Zebercet is drieëndertig en baat in een niet nader genoemde provincieplaats in het zuidwesten van Turkije een gammel hotel met amper negen kamers uit. Het aftands gebouw behoorde ooit toe aan zijn aan lager wal geraakte grootvader. Het bed waarin hij werd geboren staat nog steeds in een van de kamers. Zijn schimmig cliënteel bestaat uit landbouwers, militairen, marktkramers, rondreizende acteurs, veetelers, studenten, prostituees en minnaars-voor-één-nacht. Zebercet is vervreemd van de kleine stadsgemeenschap en heeft geen vrienden. Hij verlaat nauwelijks het hotel, een schuiloord waar hij zich veilig voelt. Hij teert op routine: elke dag staat hij op om zes uur ’s morgens, om zeven uur drinkt hij thee met één suikerklontje, gaat om de vier weken naar de kapper, om de zes maanden naar het badhuis en botviert bijna dagelijks zijn lusten op de dienstmeid Zeynep, die sinds haar zeventiende na een mislukt verstandshuwelijk bij hem inwoont.
 
Zebercets monotoon bestaan wordt abrupt doorprikt wanneer een knappe vrouw — ‘de vrouw die met de vertraagde trein uit Ankara was gekomen’ — voor één nacht zijn gaste is. Hoewel haar verblijf kort is en ze nauwelijks contact heeft met Zebercet, raakt hij door haar geobsedeerd. Wanneer ze de volgende ochtend vertrekt, vertelt ze hem dat ze familie op het platteland gaat bezoeken en over een week zal terugkomen om in het hotel te overnachten. Het boek start drie dagen na haar vertrek. Om er bij haar terugkeer piekfijn uit te zien, scheert Zebercet zijn snor af en koopt hij nieuwe kleren. De kamer waarin zij sliep weigert hij nog te verhuren. Sterker nog, hij maakt er een soort schrijn van: hij gaat er slapen, ververst de lakens niet, minnekoost de trui en handdoek die ze achterliet, masturbeert er en fantaseert over een lichamelijke vereniging met de vrouw. De sfeer wordt steeds beklemmender en dreigender. De afdaling naar de totale zinsverbijstering is ingezet.
 
Na een week is de vrouw niet terug, maanden later evenmin. Zebercets irrationele obsessie neemt de overhand. Wanneer hij het kopje waaruit de vrouw haar thee dronk per ongeluk breekt, gaat hij door de rooie. Hij pleegt een moord en heeft brandend van gewetenswroeging een soort visioen waarin hij terechtgesteld wordt voor het doden van de kat die in het hotel woont. Hij sluit voor onbepaalde tijd het hotel en trekt er op uit, tegen al zijn gewoontes in. Bij een hanengevecht maakt hij kennis met een jongeman die hem meelokt naar de bioscoop. Daar ontstaat een flirtpartij, maar Zebercet panikeert en druipt af naar het hotel. De lezer zit vanaf dan midden in Zebercets duizelingwekkende koortsdroom, die onafwendbaar afstevent op een dramatisch einde.
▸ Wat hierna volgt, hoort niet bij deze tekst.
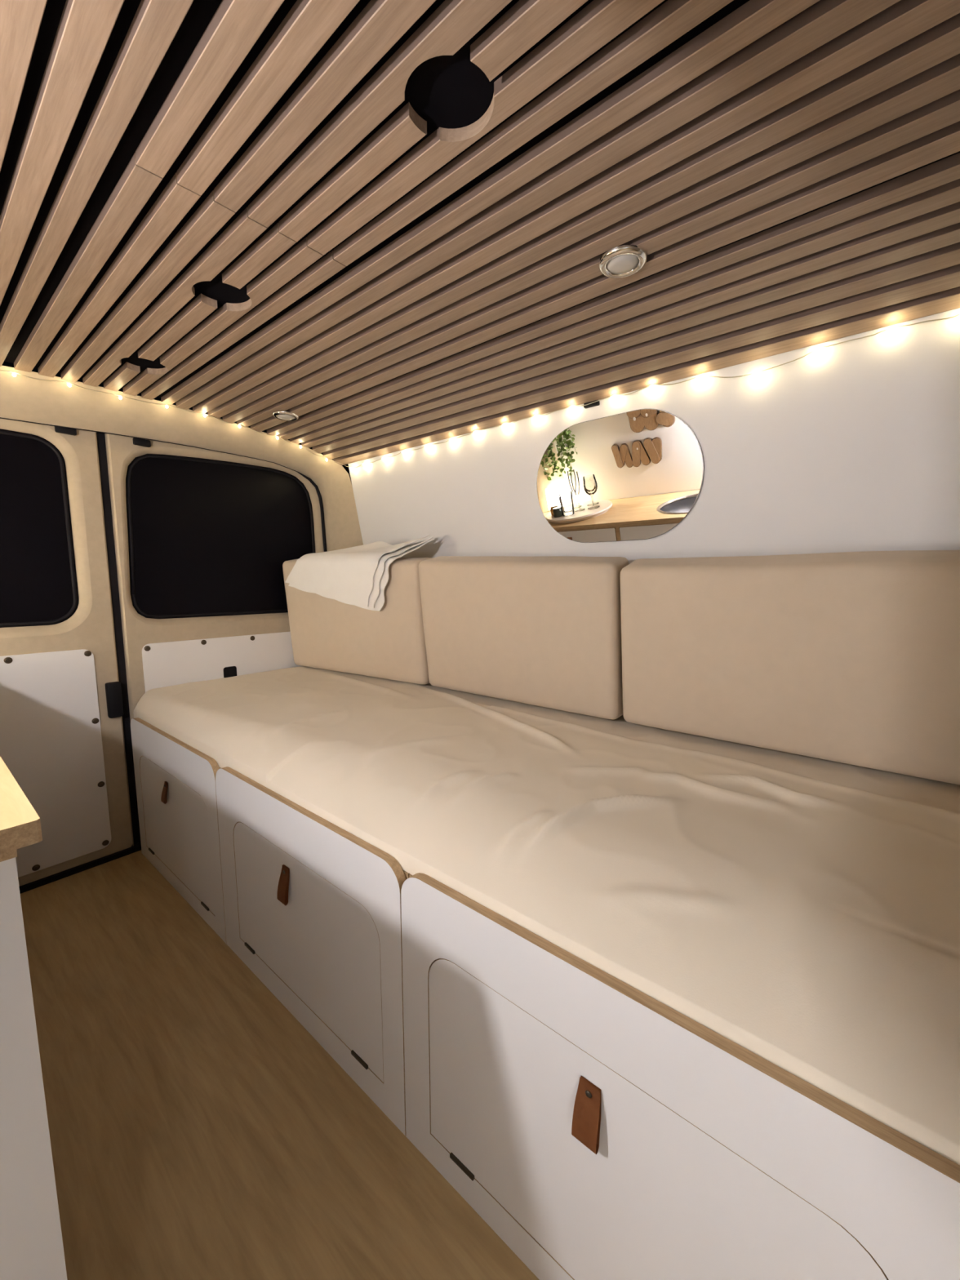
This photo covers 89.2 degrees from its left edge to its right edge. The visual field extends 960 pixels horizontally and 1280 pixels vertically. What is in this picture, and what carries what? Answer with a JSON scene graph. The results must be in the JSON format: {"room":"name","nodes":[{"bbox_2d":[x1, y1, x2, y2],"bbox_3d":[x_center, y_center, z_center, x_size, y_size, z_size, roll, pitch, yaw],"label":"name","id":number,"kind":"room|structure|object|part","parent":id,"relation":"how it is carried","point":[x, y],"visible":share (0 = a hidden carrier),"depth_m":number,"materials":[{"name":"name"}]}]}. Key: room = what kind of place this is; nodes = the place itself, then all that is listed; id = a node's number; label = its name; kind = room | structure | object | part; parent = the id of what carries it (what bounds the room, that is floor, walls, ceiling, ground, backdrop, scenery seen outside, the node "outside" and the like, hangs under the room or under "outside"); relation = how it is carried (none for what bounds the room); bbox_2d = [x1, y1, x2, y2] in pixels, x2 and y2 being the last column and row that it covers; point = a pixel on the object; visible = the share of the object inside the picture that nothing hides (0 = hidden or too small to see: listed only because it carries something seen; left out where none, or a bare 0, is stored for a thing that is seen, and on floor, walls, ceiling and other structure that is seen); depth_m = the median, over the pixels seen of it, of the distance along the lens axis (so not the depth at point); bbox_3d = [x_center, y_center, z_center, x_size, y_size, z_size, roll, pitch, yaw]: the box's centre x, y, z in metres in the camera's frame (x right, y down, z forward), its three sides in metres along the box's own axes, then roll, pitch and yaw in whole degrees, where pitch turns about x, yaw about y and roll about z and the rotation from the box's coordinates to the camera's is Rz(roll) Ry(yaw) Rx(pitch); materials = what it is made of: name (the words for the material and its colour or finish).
{"room":"vehicle interior","nodes":[
{"label":"vehicle interior","id":0,"kind":"room"},
{"bbox_2d":[0,428,351,627],"bbox_3d":[-1.056,-0.010,1.345,0.008,1.300,1.830,6,9,39],"label":"wall","id":1,"kind":"structure","parent":0,"point":[345,468],"depth_m":1.75,"materials":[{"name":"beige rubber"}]},
{"bbox_2d":[0,418,140,886],"bbox_3d":[-1.224,0.042,1.085,0.066,1.200,0.720,6,9,39],"label":"door","id":2,"kind":"structure","parent":1,"relation":"in","point":[65,734],"depth_m":1.25,"materials":[{"name":"beige metal"}]},
{"bbox_3d":[-1.218,0.325,1.095,0.004,0.554,0.600,6,9,39],"label":"lining panel","id":3,"kind":"part","parent":2,"relation":"part of","materials":[{"name":"white plastic"}]},
{"bbox_2d":[0,417,326,551],"bbox_3d":[-0.979,0.026,1.327,0.011,1.174,1.320,6,9,39],"label":"seal","id":4,"kind":"object","parent":1,"relation":"attached to","point":[310,480],"visible":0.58,"depth_m":1.67,"materials":[{"name":"black rubber"}]},
{"bbox_2d":[0,365,363,551],"bbox_3d":[-0.936,0.006,1.303,0.176,1.258,1.772,6,9,39],"label":"door frame","id":5,"kind":"structure","parent":1,"relation":"attached to","point":[22,397],"depth_m":1.32,"materials":[{"name":"beige metal"}]},
{"bbox_2d":[104,433,324,719],"bbox_3d":[-0.788,-0.028,1.608,0.064,1.188,0.654,6,9,39],"label":"door","id":6,"kind":"structure","parent":1,"relation":"in","point":[197,538],"depth_m":1.50,"materials":[{"name":"beige metal"}]},
{"bbox_3d":[-0.778,0.182,1.613,0.004,0.394,0.560,6,9,39],"label":"lining panel","id":7,"kind":"part","parent":6,"relation":"part of","materials":[{"name":"white plastic"}]},
{"bbox_2d":[20,850,539,1279],"bbox_3d":[0.028,0.727,0.536,2.754,0.030,1.780,6,9,39],"label":"floor","id":8,"kind":"structure","parent":0,"point":[198,1130],"depth_m":0.69,"materials":[{"name":"brown wood"}]},
{"bbox_2d":[0,848,67,1279],"bbox_3d":[-0.880,0.409,0.545,1.116,0.599,0.455,6,9,39],"label":"base cabinet","id":9,"kind":"object","parent":8,"relation":"on","point":[32,1248],"visible":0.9,"depth_m":0.34,"materials":[{"name":"white laminate"}]},
{"bbox_3d":[-0.746,0.098,0.671,1.116,0.011,0.020,6,9,39],"label":"rail","id":10,"kind":"part","parent":9,"relation":"part of","materials":[{"name":"brown wood"}]},
{"bbox_2d":[0,756,42,854],"bbox_3d":[-0.879,0.104,0.506,1.141,0.016,0.466,6,9,39],"label":"countertop","id":11,"kind":"structure","parent":9,"relation":"on","point":[20,823],"depth_m":0.32,"materials":[{"name":"brown wood"}]},
{"bbox_2d":[18,841,141,893],"bbox_3d":[-1.006,0.601,1.397,0.032,0.014,1.360,6,9,39],"label":"threshold","id":12,"kind":"object","parent":8,"relation":"on","point":[137,846],"visible":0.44,"depth_m":1.30,"materials":[{"name":"black rubber"}]},
{"bbox_2d":[130,717,226,943],"bbox_3d":[-0.503,0.395,1.494,0.548,0.400,0.814,6,9,39],"label":"storage cabinet","id":13,"kind":"object","parent":8,"relation":"on","point":[175,781],"visible":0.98,"depth_m":1.15,"materials":[{"name":"white laminate"}]},
{"bbox_3d":[-0.771,0.372,1.190,0.020,0.051,0.012,6,9,39],"label":"leather pull","id":14,"kind":"part","parent":13,"relation":"part of","materials":[{"name":"brown leather"}]},
{"bbox_3d":[-0.750,0.455,1.200,0.445,0.268,0.013,6,9,39],"label":"door","id":15,"kind":"part","parent":13,"relation":"part of","materials":[{"name":"white laminate"}]},
{"bbox_2d":[133,666,959,1164],"bbox_3d":[-0.043,0.216,1.063,1.819,0.085,0.720,6,9,39],"label":"mattress","id":16,"kind":"object","parent":13,"relation":"on","point":[802,911],"visible":0.88,"depth_m":0.60,"materials":[{"name":"beige fabric"}]},
{"bbox_2d":[282,557,430,684],"bbox_3d":[-0.395,-0.078,1.573,0.596,0.383,0.127,4,8,32],"label":"backrest cushion","id":17,"kind":"object","parent":16,"relation":"on","point":[326,633],"visible":0.64,"depth_m":1.50,"materials":[{"name":"beige fabric"}]},
{"bbox_2d":[284,534,434,611],"bbox_3d":[-0.391,-0.209,1.521,0.520,0.224,0.142,4,8,32],"label":"folded cloth","id":18,"kind":"object","parent":17,"relation":"on","point":[357,575],"visible":1,"depth_m":1.45,"materials":[{"name":"white fabric"}]},
{"bbox_2d":[417,555,628,719],"bbox_3d":[0.092,-0.029,1.251,0.565,0.384,0.144,5,9,35],"label":"backrest cushion","id":19,"kind":"object","parent":16,"relation":"on","point":[545,631],"visible":0.92,"depth_m":1.17,"materials":[{"name":"beige fabric"}]},
{"bbox_2d":[620,550,959,785],"bbox_3d":[0.581,0.029,0.878,0.650,0.367,0.138,5,9,38],"label":"backrest cushion","id":20,"kind":"object","parent":16,"relation":"on","point":[852,658],"visible":1,"depth_m":0.83,"materials":[{"name":"beige fabric"}]},
{"bbox_2d":[215,766,409,1136],"bbox_3d":[-0.072,0.437,1.139,0.568,0.400,0.815,6,9,39],"label":"storage cabinet","id":21,"kind":"object","parent":8,"relation":"on","point":[312,907],"visible":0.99,"depth_m":0.78,"materials":[{"name":"white laminate"}]},
{"bbox_3d":[-0.335,0.418,0.831,0.025,0.061,0.013,6,9,39],"label":"leather pull","id":22,"kind":"part","parent":21,"relation":"part of","materials":[{"name":"brown leather"}]},
{"bbox_3d":[-0.310,0.494,0.838,0.453,0.260,0.013,6,9,39],"label":"door","id":23,"kind":"part","parent":21,"relation":"part of","materials":[{"name":"white laminate"}]},
{"bbox_2d":[400,872,959,1279],"bbox_3d":[0.411,0.485,0.742,0.682,0.400,0.814,6,9,39],"label":"storage cabinet","id":24,"kind":"object","parent":8,"relation":"on","point":[600,1130],"visible":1,"depth_m":0.45,"materials":[{"name":"white laminate"}]},
{"bbox_3d":[0.104,0.458,0.471,0.026,0.059,0.012,6,9,39],"label":"leather pull","id":25,"kind":"part","parent":24,"relation":"part of","materials":[{"name":"brown leather"}]},
{"bbox_3d":[0.114,0.535,0.489,0.454,0.270,0.013,6,9,39],"label":"door","id":26,"kind":"part","parent":24,"relation":"part of","materials":[{"name":"white laminate"}]},
{"bbox_2d":[0,0,959,465],"bbox_3d":[0.088,-0.488,0.349,2.610,0.090,1.357,6,9,39],"label":"ceiling","id":27,"kind":"structure","parent":0,"point":[386,226],"depth_m":0.58,"materials":[{"name":"brown wood"}]},
{"bbox_2d":[272,410,298,421],"bbox_3d":[-0.530,-0.612,1.331,0.067,0.011,0.067,6,9,39],"label":"recessed light","id":28,"kind":"object","parent":27,"relation":"in","point":[283,415],"visible":1,"depth_m":1.32,"materials":[{"name":"silver metal"}]},
{"bbox_2d":[0,313,959,470],"bbox_3d":[-0.178,-0.515,0.840,1.541,0.093,0.920,6,9,39],"label":"string lights","id":29,"kind":"object","parent":27,"relation":"attached to","point":[892,328],"visible":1,"depth_m":1.06,"materials":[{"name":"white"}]},
{"bbox_2d":[598,244,647,278],"bbox_3d":[0.203,-0.537,0.693,0.067,0.011,0.067,6,9,39],"label":"recessed light","id":30,"kind":"object","parent":27,"relation":"in","point":[625,260],"visible":1,"depth_m":0.68,"materials":[{"name":"silver metal"}]},
{"bbox_2d":[347,307,959,564],"bbox_3d":[0.614,0.060,1.024,2.570,1.176,0.247,6,9,39],"label":"wall","id":31,"kind":"structure","parent":0,"point":[852,446],"depth_m":0.92,"materials":[{"name":"white paint"}]},
{"bbox_2d":[536,400,704,542],"bbox_3d":[0.298,-0.382,1.109,0.400,0.306,0.068,6,9,39],"label":"oval mirror","id":32,"kind":"object","parent":31,"relation":"attached to","point":[636,474],"visible":1,"depth_m":1.09,"materials":[{"name":"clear mirror"}]}
]}
De verteltrant houdt gelijke tred met Zebercets mentale staat: er flitsen glimpen van een noodlottige familiale ondergang voorbij, wrange fragmenten van geweld, flarden van herinnerde dialogen en oprispingen van onverwerkte seksuele trauma’s. De narratieve draden die de roman samenhouden beginnen langzamerhand te ontrafelen. Het meer traditionele proza maakt mondjesmaat plaats voor een modernistisch getinte stijl, aangejaagd door hitsige streams of consciousness en een ontregelende mengeling van verbeelding, dromen en werkelijkheid.
 
Die beklijvende disruptie bereikt Atılgan aan de hand van talrijke vormelijke experimenten. Zo gebruikt hij in de openingspagina’s ronde, vierkante en punthaken om verschillende niveaus in de verteltijd aan te duiden. Of introduceert hij de diverse plaatsen delict en personages in korte paragrafen waarboven hij koppen in hoofdletters zet. Wanneer de waanzin overheerst laat Atılgan de syntax geleidelijk ontsporen: interpunctie en hoofdletters verdwijnen, het perspectief wijzigt van een alwetende verteller naar een ik-verteller en het aanvankelijk objectief register van de vertelinstantie verandert in een broeierige, verinnerlijkte telegramstijl (en komt in cursief te staan).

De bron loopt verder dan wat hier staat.